Directions – Directions for the data below: repeat exactly the lines from the one with "enables us to monitor" through the one with "ability to capture", both included, and omit all pictures.
Data provided START
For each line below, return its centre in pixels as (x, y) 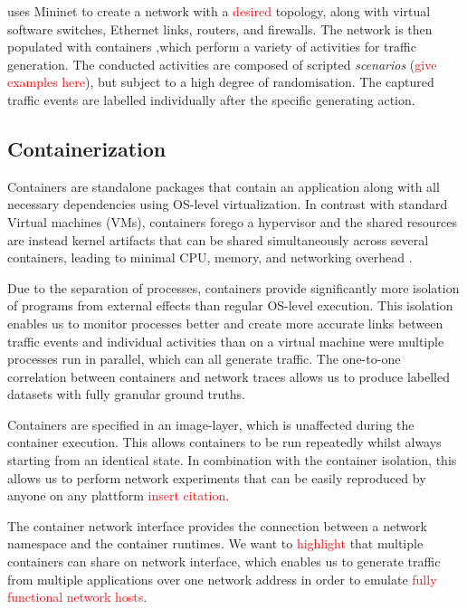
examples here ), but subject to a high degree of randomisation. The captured (221, 82)
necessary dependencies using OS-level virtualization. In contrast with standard (228, 204)
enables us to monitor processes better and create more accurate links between (225, 323)
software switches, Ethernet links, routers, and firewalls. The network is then (220, 29)
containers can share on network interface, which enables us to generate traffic (224, 561)
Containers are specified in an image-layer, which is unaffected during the (211, 424)
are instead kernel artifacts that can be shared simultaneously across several (218, 239)
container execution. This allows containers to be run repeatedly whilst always (224, 442)
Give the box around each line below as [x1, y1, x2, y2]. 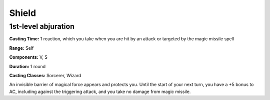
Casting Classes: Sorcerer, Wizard [9, 72, 81, 78]
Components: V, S [9, 54, 47, 60]
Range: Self [9, 45, 34, 51]
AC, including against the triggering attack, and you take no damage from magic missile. [9, 89, 191, 95]
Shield [9, 7, 36, 18]
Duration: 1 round [9, 63, 46, 69]
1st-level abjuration [9, 22, 75, 31]
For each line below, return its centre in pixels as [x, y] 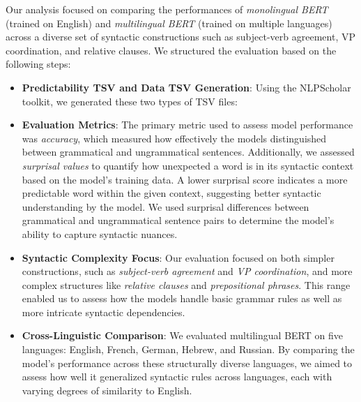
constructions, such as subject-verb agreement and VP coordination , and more [187, 271]
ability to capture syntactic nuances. [100, 233]
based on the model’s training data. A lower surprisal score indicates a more [185, 179]
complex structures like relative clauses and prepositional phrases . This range [186, 284]
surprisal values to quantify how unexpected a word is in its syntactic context [188, 165]
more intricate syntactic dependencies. [103, 312]
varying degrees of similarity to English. [107, 390]
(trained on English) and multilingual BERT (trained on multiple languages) [169, 23]
Data provided END
Task answer –
enables us to monitor processes better and create more accurate links between (225, 323)
software switches, Ethernet links, routers, and firewalls. The network is then (220, 29)
containers can share on network interface, which enables us to generate traffic (224, 561)
Containers are specified in an image-layer, which is unaffected during the (211, 424)
are instead kernel artifacts that can be shared simultaneously across several (218, 239)
container execution. This allows containers to be run repeatedly whilst always (224, 442)
Give the box around each line below as [x1, y1, x2, y2]. 
Casting Classes: Sorcerer, Wizard [9, 72, 81, 78]
Components: V, S [9, 54, 47, 60]
Range: Self [9, 45, 34, 51]
AC, including against the triggering attack, and you take no damage from magic missile. [9, 89, 191, 95]
Shield [9, 7, 36, 18]
Duration: 1 round [9, 63, 46, 69]
1st-level abjuration [9, 22, 75, 31]
For each line below, return its centre in pixels as [x, y] 
constructions, such as subject-verb agreement and VP coordination , and more [187, 271]
ability to capture syntactic nuances. [100, 233]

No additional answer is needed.